__Exercise goal__
Please repeat each line below exactly, with no images in the copy.

__Extracted data__
# # # # # # #
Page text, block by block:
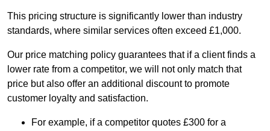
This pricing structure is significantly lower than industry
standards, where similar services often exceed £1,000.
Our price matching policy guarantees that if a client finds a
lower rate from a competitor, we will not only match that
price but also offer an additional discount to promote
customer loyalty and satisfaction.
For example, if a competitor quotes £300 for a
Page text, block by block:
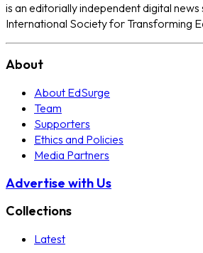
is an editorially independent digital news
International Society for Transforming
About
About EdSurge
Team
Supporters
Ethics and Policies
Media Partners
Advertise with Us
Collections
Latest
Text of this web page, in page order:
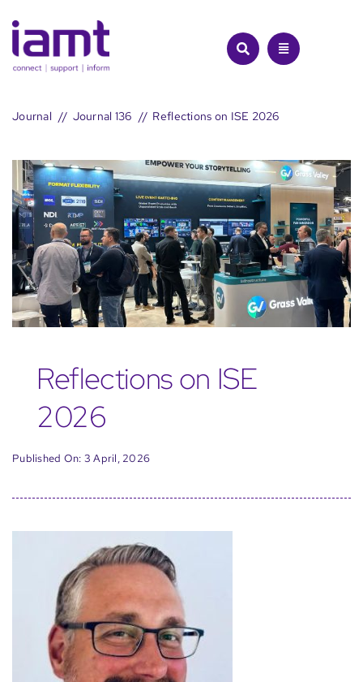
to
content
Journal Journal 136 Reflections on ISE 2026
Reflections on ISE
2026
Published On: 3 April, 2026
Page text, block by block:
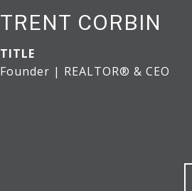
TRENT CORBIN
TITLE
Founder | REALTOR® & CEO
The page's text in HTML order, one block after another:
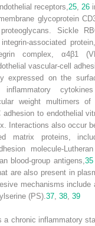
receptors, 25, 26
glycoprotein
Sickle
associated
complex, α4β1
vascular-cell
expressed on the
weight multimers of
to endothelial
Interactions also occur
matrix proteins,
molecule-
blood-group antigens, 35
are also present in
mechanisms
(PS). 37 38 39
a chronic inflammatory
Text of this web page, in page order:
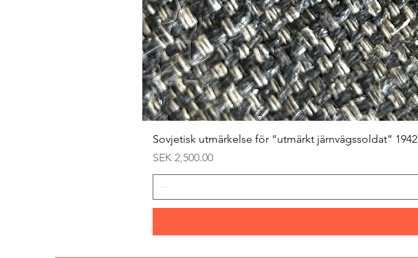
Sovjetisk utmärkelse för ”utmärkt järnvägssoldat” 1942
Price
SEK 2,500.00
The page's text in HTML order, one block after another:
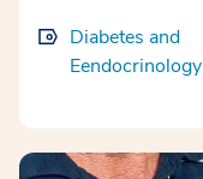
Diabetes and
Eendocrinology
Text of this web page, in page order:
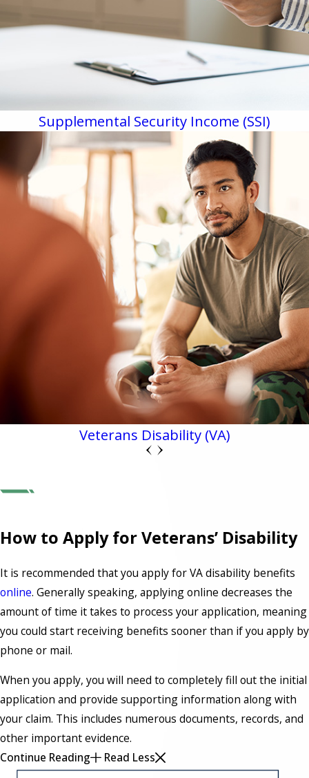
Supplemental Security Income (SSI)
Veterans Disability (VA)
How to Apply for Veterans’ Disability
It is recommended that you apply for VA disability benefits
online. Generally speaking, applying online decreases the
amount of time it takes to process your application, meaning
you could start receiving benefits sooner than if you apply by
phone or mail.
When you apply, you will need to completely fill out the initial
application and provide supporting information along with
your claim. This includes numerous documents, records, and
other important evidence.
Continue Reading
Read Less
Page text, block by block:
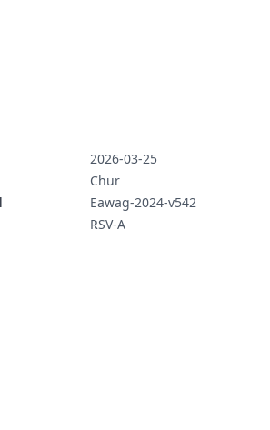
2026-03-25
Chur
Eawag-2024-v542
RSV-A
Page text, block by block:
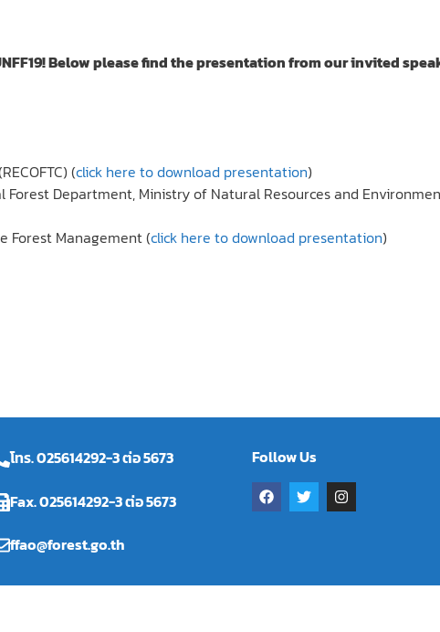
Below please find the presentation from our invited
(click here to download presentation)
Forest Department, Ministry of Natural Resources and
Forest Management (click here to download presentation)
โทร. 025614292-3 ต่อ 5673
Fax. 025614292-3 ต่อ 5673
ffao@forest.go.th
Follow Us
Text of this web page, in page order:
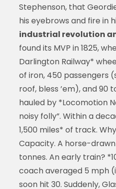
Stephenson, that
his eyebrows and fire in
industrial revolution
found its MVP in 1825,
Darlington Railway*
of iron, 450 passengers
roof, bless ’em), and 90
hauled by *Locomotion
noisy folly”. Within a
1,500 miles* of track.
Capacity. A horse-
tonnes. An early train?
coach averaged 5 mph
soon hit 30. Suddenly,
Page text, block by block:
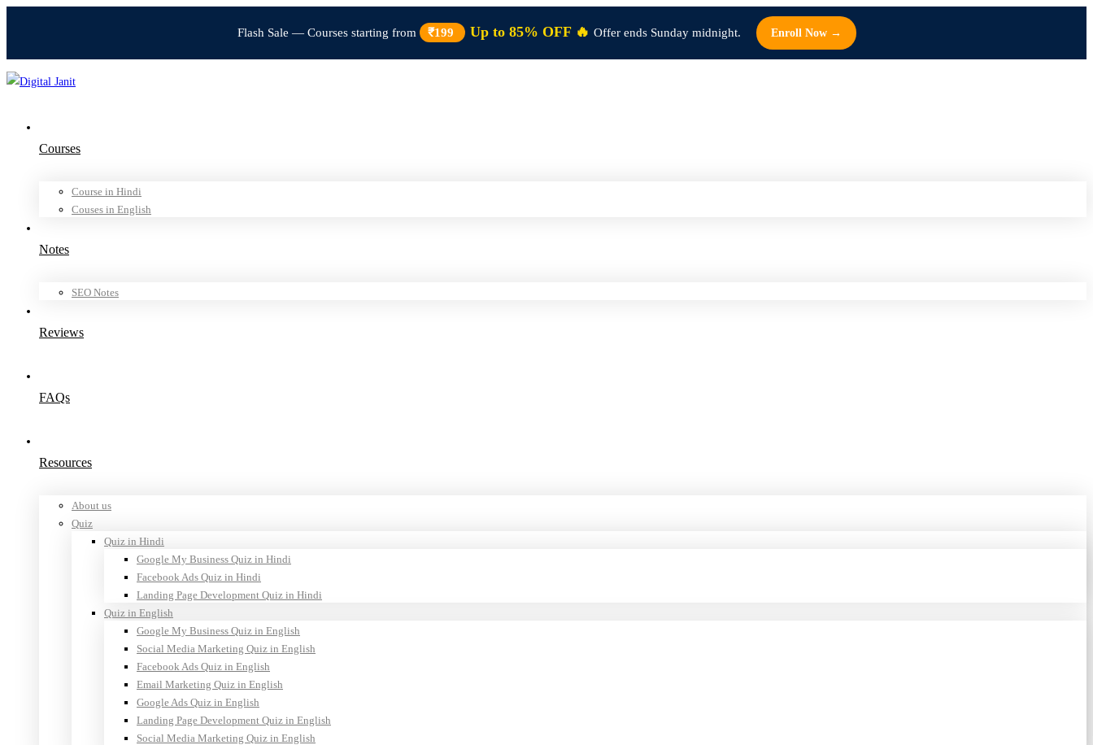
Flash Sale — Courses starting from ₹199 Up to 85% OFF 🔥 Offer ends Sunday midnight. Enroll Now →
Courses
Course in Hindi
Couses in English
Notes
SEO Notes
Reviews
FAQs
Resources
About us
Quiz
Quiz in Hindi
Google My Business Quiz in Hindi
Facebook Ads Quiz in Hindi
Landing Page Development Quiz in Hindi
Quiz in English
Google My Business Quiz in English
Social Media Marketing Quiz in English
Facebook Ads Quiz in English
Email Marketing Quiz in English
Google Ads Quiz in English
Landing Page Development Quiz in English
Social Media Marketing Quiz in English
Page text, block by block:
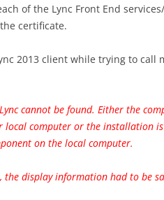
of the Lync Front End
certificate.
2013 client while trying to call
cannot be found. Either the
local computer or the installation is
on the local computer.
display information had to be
# # # # # # #
__Answer for this exercise__
Page text, block by block:
This pricing structure is significantly lower than industry
standards, where similar services often exceed £1,000.
Our price matching policy guarantees that if a client finds a
lower rate from a competitor, we will not only match that
price but also offer an additional discount to promote
customer loyalty and satisfaction.
For example, if a competitor quotes £300 for a
Page text, block by block:
is an editorially independent digital news
International Society for Transforming
About
About EdSurge
Team
Supporters
Ethics and Policies
Media Partners
Advertise with Us
Collections
Latest
Text of this web page, in page order:
to
content
Journal Journal 136 Reflections on ISE 2026
Reflections on ISE
2026
Published On: 3 April, 2026
Page text, block by block:
TRENT CORBIN
TITLE
Founder | REALTOR® & CEO
The page's text in HTML order, one block after another:
receptors, 25, 26
glycoprotein
Sickle
associated
complex, α4β1
vascular-cell
expressed on the
weight multimers of
to endothelial
Interactions also occur
matrix proteins,
molecule-
blood-group antigens, 35
are also present in
mechanisms
(PS). 37 38 39
a chronic inflammatory
Text of this web page, in page order:
Sovjetisk utmärkelse för ”utmärkt järnvägssoldat” 1942
Price
SEK 2,500.00
The page's text in HTML order, one block after another:
Diabetes and
Eendocrinology
Text of this web page, in page order:
Supplemental Security Income (SSI)
Veterans Disability (VA)
How to Apply for Veterans’ Disability
It is recommended that you apply for VA disability benefits
online. Generally speaking, applying online decreases the
amount of time it takes to process your application, meaning
you could start receiving benefits sooner than if you apply by
phone or mail.
When you apply, you will need to completely fill out the initial
application and provide supporting information along with
your claim. This includes numerous documents, records, and
other important evidence.
Continue Reading
Read Less
Page text, block by block:
2026-03-25
Chur
Eawag-2024-v542
RSV-A
Page text, block by block:
Below please find the presentation from our invited
(click here to download presentation)
Forest Department, Ministry of Natural Resources and
Forest Management (click here to download presentation)
โทร. 025614292-3 ต่อ 5673
Fax. 025614292-3 ต่อ 5673
ffao@forest.go.th
Follow Us
Text of this web page, in page order:
Stephenson, that
his eyebrows and fire in
industrial revolution
found its MVP in 1825,
Darlington Railway*
of iron, 450 passengers
roof, bless ’em), and 90
hauled by *Locomotion
noisy folly”. Within a
1,500 miles* of track.
Capacity. A horse-
tonnes. An early train?
coach averaged 5 mph
soon hit 30. Suddenly,
Page text, block by block:
Flash Sale — Courses starting from ₹199 Up to 85% OFF 🔥 Offer ends Sunday midnight. Enroll Now →
Courses
Course in Hindi
Couses in English
Notes
SEO Notes
Reviews
FAQs
Resources
About us
Quiz
Quiz in Hindi
Google My Business Quiz in Hindi
Facebook Ads Quiz in Hindi
Landing Page Development Quiz in Hindi
Quiz in English
Google My Business Quiz in English
Social Media Marketing Quiz in English
Facebook Ads Quiz in English
Email Marketing Quiz in English
Google Ads Quiz in English
Landing Page Development Quiz in English
Social Media Marketing Quiz in English
Page text, block by block:
of the Lync Front End
certificate.
2013 client while trying to call
cannot be found. Either the
local computer or the installation is
on the local computer.
display information had to be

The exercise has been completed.